In their Securitization Weekly Overview, Bank of America Merrill Lynch analysts highlighted the “unusual” co-existence of the risk-on and risk-off trades that has emerged this year.

In 2011, ABX prices came down as treasury yields moved lower. However, thus far in 2012, the 10-year treasury yield is hovering at the historic 220-year low as of June 1. At the same time, the ABX price is up by 17.6% over the same period.

BofA Merrill analysts characterized the significantly low 10-year treasury yield as suggesting the markets are on a “full blown “risk-off” mode”. At the same, the securitized sectors are in a “risk-on” mode given subprime RMBS' and more specifically, the ABX's recent performance.

This co-existence can be explained by two notable side effects of the U.S. bond market’s role as a “flight-to-quality destination” from the crisis in Europe.

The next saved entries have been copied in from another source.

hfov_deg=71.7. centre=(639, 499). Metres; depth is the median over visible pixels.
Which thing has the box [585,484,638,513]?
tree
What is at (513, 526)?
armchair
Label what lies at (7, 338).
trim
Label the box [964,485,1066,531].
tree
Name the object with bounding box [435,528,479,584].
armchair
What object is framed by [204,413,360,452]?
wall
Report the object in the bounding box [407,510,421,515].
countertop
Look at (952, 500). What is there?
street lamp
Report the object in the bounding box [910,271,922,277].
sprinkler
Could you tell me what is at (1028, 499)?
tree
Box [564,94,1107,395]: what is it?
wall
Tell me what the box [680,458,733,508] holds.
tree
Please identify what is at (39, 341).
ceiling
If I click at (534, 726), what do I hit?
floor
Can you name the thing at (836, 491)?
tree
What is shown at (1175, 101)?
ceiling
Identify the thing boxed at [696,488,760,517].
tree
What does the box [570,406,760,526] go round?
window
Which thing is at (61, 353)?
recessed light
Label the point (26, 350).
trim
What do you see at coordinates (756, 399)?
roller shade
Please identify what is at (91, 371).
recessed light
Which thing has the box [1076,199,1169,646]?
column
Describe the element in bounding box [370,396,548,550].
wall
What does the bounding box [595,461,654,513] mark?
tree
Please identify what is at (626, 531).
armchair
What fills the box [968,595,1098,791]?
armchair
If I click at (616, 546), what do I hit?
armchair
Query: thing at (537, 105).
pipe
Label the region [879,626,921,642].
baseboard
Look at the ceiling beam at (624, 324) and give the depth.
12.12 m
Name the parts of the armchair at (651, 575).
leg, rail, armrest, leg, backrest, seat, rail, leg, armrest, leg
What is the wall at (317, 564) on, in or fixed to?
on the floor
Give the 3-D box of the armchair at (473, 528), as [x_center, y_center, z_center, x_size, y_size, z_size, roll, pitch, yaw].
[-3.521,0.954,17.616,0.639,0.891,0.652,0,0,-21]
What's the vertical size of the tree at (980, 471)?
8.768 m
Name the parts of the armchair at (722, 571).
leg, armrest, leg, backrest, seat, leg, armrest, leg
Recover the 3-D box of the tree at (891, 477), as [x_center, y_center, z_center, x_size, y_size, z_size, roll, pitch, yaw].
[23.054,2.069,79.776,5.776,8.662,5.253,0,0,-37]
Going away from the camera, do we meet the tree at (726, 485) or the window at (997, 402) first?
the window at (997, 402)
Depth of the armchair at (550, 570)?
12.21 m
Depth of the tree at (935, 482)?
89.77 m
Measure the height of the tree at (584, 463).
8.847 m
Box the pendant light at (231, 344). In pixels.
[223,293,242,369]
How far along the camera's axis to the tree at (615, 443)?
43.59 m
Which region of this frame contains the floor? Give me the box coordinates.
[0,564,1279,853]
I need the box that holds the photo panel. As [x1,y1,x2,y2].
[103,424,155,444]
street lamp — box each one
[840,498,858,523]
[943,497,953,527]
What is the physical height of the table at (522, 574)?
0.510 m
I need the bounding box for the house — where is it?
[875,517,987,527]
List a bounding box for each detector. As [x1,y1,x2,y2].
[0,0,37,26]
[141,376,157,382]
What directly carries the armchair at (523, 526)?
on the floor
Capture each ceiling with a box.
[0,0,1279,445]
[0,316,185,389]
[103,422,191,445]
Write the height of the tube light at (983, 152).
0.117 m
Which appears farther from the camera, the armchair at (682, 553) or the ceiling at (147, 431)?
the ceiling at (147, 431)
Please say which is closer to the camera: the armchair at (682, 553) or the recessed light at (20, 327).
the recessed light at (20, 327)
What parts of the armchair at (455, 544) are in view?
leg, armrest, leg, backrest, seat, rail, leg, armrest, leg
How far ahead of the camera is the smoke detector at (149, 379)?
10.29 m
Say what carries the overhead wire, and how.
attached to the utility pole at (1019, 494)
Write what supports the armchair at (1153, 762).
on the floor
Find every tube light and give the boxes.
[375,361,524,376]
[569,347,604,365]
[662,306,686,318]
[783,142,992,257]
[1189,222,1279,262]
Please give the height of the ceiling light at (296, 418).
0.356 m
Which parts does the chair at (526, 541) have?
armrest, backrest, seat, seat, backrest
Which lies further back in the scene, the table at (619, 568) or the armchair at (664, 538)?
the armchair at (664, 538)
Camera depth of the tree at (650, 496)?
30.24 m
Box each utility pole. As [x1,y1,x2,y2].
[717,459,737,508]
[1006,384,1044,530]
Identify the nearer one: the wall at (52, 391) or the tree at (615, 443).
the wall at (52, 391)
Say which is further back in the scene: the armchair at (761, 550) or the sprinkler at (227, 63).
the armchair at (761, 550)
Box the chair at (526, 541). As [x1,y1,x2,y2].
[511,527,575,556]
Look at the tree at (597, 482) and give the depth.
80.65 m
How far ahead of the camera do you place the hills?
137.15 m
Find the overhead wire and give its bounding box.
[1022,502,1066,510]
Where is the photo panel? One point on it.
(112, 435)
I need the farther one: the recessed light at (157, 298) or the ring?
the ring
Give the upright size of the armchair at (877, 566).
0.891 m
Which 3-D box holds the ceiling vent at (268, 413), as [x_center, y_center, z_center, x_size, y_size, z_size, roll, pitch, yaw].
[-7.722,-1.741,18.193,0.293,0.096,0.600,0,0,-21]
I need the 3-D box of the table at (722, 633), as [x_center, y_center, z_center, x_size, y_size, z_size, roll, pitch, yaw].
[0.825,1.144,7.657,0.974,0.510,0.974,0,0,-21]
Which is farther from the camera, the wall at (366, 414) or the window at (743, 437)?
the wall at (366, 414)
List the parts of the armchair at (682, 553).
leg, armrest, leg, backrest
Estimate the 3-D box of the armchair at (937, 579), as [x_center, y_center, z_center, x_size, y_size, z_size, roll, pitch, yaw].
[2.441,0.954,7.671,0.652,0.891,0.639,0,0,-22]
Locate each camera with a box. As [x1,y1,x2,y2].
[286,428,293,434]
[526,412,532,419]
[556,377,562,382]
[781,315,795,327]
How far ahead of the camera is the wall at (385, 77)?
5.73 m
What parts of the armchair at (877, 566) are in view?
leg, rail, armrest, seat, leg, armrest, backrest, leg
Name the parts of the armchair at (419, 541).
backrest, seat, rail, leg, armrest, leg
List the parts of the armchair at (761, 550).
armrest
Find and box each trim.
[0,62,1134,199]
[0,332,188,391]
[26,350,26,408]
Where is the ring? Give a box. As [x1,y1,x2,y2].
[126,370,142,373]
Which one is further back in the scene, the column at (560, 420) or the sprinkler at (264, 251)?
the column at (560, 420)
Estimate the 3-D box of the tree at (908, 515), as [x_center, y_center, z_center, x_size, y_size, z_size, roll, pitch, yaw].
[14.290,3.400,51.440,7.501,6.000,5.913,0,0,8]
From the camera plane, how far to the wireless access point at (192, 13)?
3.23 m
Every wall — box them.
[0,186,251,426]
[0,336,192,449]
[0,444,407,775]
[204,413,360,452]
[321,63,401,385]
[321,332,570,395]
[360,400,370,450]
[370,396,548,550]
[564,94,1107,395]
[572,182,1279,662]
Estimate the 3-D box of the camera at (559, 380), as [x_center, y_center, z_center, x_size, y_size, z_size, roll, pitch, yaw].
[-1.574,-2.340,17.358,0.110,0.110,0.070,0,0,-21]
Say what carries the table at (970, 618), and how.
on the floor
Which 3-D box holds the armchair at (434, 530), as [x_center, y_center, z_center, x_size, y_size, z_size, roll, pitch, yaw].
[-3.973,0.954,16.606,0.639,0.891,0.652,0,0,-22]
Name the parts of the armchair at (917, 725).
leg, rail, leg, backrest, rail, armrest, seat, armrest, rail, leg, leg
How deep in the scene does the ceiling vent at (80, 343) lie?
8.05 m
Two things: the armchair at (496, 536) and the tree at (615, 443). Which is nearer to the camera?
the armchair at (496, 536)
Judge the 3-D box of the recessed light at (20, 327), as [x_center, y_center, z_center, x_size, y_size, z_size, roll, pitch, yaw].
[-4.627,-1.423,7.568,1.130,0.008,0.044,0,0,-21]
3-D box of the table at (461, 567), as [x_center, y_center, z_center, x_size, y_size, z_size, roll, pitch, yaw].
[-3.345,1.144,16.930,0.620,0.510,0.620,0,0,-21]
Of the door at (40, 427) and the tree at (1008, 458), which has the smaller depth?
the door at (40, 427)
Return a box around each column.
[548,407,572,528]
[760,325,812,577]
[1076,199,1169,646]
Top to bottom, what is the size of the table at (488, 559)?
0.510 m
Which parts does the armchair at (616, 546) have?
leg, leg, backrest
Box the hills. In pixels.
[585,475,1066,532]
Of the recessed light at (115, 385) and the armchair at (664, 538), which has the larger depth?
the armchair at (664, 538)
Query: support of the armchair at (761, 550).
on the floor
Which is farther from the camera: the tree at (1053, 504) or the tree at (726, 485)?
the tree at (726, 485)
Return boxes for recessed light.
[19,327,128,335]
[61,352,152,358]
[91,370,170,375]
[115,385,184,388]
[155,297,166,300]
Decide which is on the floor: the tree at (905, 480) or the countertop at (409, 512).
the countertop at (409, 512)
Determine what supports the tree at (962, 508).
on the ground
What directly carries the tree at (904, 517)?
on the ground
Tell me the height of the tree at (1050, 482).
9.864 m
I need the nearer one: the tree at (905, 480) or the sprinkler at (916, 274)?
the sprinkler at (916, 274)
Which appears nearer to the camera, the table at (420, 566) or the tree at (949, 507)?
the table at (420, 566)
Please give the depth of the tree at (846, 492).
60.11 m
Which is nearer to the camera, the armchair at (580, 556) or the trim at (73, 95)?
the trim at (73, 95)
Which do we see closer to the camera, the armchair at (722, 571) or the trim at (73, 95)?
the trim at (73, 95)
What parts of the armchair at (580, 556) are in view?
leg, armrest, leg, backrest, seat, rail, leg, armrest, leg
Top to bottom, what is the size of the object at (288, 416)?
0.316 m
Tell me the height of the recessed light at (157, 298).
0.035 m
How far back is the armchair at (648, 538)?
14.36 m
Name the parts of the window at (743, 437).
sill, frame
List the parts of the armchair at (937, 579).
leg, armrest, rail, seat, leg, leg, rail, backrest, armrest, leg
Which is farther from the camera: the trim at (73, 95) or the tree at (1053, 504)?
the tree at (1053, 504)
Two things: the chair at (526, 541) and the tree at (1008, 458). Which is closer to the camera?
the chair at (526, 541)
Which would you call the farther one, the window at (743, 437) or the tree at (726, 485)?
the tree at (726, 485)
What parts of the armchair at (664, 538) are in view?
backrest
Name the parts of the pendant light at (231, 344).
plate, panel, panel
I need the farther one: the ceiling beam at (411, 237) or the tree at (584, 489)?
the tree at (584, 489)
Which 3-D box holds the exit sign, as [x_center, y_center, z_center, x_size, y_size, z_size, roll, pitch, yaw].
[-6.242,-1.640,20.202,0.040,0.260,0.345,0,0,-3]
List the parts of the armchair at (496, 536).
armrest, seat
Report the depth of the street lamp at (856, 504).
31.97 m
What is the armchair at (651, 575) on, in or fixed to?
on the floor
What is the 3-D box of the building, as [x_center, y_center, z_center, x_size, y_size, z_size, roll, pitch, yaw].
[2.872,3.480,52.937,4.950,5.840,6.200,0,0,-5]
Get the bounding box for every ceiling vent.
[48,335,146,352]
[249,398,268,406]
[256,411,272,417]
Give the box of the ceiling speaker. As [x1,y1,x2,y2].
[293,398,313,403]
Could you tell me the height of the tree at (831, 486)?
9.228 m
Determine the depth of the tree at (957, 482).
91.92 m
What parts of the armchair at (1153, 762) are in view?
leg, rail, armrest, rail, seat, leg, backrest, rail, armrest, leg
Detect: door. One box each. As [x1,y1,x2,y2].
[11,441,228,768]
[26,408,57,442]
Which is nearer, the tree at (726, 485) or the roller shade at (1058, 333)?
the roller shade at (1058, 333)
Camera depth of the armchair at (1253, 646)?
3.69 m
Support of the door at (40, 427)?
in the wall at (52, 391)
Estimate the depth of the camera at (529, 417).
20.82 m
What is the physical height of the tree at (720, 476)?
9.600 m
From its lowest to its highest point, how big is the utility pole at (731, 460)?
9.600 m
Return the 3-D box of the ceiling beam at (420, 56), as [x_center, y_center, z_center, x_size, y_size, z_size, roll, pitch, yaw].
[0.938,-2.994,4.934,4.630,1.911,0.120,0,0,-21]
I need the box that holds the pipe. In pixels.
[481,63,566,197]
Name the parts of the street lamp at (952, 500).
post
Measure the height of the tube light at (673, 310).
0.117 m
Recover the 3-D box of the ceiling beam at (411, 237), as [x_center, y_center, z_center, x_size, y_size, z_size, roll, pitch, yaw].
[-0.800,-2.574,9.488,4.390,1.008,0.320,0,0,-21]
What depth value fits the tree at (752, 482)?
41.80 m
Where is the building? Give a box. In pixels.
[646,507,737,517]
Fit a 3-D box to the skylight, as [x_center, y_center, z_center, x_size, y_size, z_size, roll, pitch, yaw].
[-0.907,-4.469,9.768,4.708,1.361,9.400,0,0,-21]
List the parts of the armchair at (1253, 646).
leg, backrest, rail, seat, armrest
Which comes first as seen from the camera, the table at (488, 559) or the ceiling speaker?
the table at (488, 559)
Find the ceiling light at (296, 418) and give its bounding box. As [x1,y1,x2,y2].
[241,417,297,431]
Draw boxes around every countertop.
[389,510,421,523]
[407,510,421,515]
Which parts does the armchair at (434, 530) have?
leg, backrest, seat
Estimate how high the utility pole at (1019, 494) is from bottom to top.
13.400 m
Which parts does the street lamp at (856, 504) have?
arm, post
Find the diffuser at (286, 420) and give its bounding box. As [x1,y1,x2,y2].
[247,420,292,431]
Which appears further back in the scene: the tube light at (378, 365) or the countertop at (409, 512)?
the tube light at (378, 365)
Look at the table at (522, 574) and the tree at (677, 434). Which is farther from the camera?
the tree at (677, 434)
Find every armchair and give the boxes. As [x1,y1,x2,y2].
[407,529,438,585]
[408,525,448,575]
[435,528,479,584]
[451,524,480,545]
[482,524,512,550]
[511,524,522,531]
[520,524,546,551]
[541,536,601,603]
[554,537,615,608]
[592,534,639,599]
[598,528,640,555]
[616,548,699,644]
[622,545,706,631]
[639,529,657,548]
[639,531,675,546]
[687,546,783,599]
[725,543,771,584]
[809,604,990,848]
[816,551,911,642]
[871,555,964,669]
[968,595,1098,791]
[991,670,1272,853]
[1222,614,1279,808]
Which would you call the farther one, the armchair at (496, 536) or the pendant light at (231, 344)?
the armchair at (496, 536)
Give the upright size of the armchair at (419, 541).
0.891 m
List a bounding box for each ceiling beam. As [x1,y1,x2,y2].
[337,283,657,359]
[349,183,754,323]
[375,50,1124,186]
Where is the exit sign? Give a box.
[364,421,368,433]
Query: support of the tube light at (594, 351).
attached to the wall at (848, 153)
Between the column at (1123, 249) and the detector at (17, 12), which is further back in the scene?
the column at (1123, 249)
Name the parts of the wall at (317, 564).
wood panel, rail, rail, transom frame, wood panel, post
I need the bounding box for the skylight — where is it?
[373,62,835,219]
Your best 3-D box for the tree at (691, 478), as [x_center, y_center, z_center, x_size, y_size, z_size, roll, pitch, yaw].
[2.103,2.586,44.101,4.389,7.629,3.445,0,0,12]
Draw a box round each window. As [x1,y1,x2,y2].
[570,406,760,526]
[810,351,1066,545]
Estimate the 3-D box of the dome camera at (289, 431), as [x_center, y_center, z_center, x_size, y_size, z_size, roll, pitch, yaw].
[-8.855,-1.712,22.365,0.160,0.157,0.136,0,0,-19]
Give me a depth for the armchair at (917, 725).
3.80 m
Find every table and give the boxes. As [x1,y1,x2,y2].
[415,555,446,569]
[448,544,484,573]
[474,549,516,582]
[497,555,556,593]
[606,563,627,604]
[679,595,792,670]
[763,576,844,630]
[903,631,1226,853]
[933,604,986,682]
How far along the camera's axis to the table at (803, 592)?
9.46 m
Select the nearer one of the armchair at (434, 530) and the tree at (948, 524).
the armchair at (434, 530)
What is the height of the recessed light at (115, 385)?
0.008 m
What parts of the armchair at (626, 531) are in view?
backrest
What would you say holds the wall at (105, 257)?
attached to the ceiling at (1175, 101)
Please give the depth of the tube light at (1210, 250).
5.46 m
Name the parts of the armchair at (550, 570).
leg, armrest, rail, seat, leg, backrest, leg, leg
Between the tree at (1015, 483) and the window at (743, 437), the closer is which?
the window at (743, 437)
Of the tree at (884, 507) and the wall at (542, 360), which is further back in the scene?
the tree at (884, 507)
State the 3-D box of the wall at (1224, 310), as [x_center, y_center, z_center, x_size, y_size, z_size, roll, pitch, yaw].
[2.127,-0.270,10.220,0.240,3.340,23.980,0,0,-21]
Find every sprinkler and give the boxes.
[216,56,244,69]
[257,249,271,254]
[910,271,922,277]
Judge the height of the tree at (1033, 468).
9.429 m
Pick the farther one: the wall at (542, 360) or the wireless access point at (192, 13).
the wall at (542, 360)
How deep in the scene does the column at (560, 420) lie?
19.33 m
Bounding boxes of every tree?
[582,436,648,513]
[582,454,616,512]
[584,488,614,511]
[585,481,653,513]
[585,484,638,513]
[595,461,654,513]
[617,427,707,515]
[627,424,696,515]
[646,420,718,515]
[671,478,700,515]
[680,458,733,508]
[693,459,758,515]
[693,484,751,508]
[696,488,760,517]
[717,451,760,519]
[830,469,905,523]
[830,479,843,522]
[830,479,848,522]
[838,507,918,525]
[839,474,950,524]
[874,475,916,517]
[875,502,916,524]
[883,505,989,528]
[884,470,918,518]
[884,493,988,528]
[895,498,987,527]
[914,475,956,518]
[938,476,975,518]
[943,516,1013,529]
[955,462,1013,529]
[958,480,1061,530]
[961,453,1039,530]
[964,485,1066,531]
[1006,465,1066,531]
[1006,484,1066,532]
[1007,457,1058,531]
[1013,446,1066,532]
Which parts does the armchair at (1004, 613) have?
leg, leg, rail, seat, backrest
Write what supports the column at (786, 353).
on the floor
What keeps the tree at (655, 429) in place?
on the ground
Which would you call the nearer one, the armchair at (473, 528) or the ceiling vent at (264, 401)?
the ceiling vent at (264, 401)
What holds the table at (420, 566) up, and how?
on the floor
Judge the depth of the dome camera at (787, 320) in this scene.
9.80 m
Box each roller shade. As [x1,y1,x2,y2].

First is that the resulting low yields in treasuries have been partly passed through to mortgage rates, which provided incremental rate stimulus to the U.S. economy and housing sector. This is why the fundamental story for mortgage credit received some boost from the European crisis recently.

Second is the erosion of yield in treasuries that has only pushed the search for incremental yield through credit. Given ABX prices’ steep acceleration that happened after the June 1 drop in yields, they believe that this timing suggests that the risk-free rates will be “uncomfortably” low for a prolonged period.

After the sharp price moves in non-agency MBS in June, BofA Merill Lynch analysts deem it likely that there will be a pause or, at a minimum a slowing, instead of a continuation of these steep increases. Nonetheless, they also said that the price gains are sustainable and that the non-agency MBS, specifically last cashflow subprime, will stay fundamentally cheap, especially in with the current low yields. This value, they said, also applies to other higher-yielding credit sectors such as CMBS and CLOs. They believe that “the “risk-on” exposure to these sectors is still warranted.”

In terms of the risk-off trade, they believe that consumer ABS and the agency MBS markets remain attractive. Similar to the reasons they name for non-agency MBS, including the factor of net supply and favorable prepayment dynamics, BofA Merrill analysts predicted that the most expected path for agency MBS is for further spread narrowing, despite the hurdles along the way to tighter spreads.